• [Work item]
Word for word, repeat each record that follows.
==========
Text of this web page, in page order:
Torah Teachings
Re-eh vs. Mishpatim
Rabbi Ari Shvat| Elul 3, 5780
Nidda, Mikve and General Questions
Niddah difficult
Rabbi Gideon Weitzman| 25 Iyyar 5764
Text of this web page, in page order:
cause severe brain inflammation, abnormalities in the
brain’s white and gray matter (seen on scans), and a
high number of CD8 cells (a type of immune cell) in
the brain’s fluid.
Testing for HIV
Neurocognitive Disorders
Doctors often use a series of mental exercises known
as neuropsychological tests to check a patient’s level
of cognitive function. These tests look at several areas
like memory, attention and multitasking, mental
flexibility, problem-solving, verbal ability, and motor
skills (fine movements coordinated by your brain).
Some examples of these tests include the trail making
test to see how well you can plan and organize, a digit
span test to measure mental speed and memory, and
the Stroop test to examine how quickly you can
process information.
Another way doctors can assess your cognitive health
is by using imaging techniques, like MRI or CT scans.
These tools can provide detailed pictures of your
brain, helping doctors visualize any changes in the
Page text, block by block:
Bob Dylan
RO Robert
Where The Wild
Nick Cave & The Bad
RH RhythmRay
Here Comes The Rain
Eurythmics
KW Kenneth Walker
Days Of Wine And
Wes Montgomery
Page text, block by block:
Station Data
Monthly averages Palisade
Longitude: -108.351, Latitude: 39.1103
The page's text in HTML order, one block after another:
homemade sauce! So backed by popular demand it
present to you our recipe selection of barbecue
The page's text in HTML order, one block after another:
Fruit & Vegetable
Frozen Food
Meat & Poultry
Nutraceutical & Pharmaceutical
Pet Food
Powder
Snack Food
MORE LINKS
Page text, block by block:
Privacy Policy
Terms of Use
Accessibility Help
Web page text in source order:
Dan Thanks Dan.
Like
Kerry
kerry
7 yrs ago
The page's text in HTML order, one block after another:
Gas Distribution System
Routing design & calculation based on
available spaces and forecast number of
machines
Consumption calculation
==========
• [Completed task]
Text of this web page, in page order:
Torah Teachings
Re-eh vs. Mishpatim
Rabbi Ari Shvat| Elul 3, 5780
Nidda, Mikve and General Questions
Niddah difficult
Rabbi Gideon Weitzman| 25 Iyyar 5764
Text of this web page, in page order:
cause severe brain inflammation, abnormalities in the
brain’s white and gray matter (seen on scans), and a
high number of CD8 cells (a type of immune cell) in
the brain’s fluid.
Testing for HIV
Neurocognitive Disorders
Doctors often use a series of mental exercises known
as neuropsychological tests to check a patient’s level
of cognitive function. These tests look at several areas
like memory, attention and multitasking, mental
flexibility, problem-solving, verbal ability, and motor
skills (fine movements coordinated by your brain).
Some examples of these tests include the trail making
test to see how well you can plan and organize, a digit
span test to measure mental speed and memory, and
the Stroop test to examine how quickly you can
process information.
Another way doctors can assess your cognitive health
is by using imaging techniques, like MRI or CT scans.
These tools can provide detailed pictures of your
brain, helping doctors visualize any changes in the
Page text, block by block:
Bob Dylan
RO Robert
Where The Wild
Nick Cave & The Bad
RH RhythmRay
Here Comes The Rain
Eurythmics
KW Kenneth Walker
Days Of Wine And
Wes Montgomery
Page text, block by block:
Station Data
Monthly averages Palisade
Longitude: -108.351, Latitude: 39.1103
The page's text in HTML order, one block after another:
homemade sauce! So backed by popular demand it
present to you our recipe selection of barbecue
The page's text in HTML order, one block after another:
Fruit & Vegetable
Frozen Food
Meat & Poultry
Nutraceutical & Pharmaceutical
Pet Food
Powder
Snack Food
MORE LINKS
Page text, block by block:
Privacy Policy
Terms of Use
Accessibility Help
Web page text in source order:
Dan Thanks Dan.
Like
Kerry
kerry
7 yrs ago
The page's text in HTML order, one block after another:
Gas Distribution System
Routing design & calculation based on
available spaces and forecast number of
machines
Consumption calculation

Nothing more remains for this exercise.